What needs to be done: Between the line containing "department's history from the early days of" and the line containing "Board of Library Trustees Equity Statement" lies a run of lines; give that run again exactly, with both of those lines, and nothing else from the entries below.

====

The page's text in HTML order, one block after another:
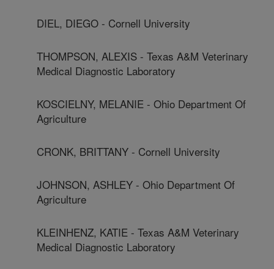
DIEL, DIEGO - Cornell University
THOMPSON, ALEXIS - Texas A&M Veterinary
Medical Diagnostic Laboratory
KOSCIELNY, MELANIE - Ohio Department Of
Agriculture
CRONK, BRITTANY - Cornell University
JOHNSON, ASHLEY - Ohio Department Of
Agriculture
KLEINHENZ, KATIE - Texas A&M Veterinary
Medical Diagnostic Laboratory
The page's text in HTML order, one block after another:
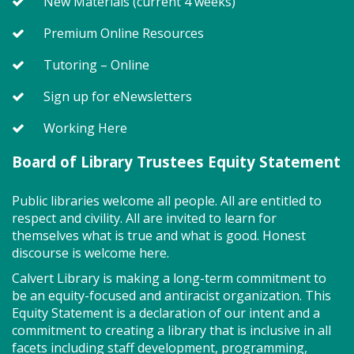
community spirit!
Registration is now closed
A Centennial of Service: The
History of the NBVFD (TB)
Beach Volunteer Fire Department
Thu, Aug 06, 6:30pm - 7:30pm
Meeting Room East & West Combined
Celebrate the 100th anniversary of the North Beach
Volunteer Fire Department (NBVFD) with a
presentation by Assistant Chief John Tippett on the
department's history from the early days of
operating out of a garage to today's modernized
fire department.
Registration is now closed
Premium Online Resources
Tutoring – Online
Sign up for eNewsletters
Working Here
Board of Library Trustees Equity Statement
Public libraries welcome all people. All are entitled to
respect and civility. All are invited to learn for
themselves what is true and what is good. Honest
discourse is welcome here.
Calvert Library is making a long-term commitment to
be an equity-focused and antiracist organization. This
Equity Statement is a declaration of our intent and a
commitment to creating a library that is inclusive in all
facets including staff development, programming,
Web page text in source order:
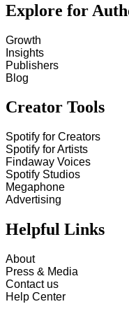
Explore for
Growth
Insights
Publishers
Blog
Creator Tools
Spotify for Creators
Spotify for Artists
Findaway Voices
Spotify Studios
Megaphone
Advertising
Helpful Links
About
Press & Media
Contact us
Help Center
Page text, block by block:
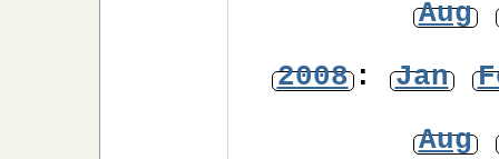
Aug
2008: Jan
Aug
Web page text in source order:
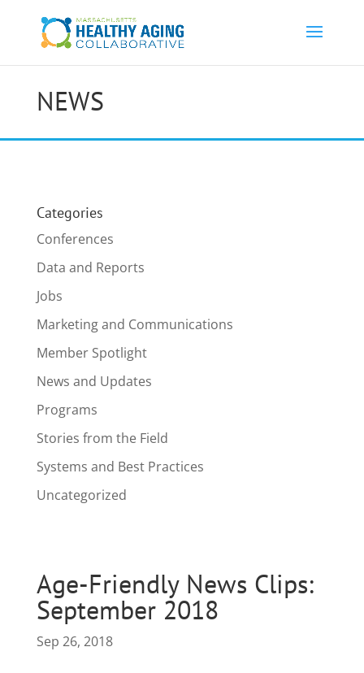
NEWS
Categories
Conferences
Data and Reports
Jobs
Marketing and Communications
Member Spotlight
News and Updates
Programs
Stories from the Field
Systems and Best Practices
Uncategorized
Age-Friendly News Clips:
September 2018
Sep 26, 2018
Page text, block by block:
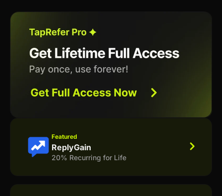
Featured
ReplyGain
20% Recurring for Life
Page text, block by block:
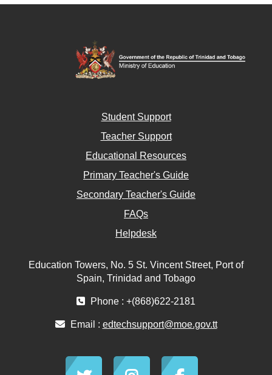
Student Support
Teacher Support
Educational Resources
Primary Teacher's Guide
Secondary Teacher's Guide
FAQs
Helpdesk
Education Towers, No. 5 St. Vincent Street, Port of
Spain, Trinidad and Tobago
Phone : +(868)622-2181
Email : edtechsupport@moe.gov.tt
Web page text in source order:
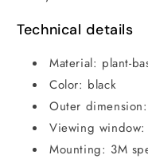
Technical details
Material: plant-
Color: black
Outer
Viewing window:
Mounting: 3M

====

Solution to the problem:
department's history from the early days of
operating out of a garage to today's modernized
fire department.
Registration is now closed
Premium Online Resources
Tutoring – Online
Sign up for eNewsletters
Working Here
Board of Library Trustees Equity Statement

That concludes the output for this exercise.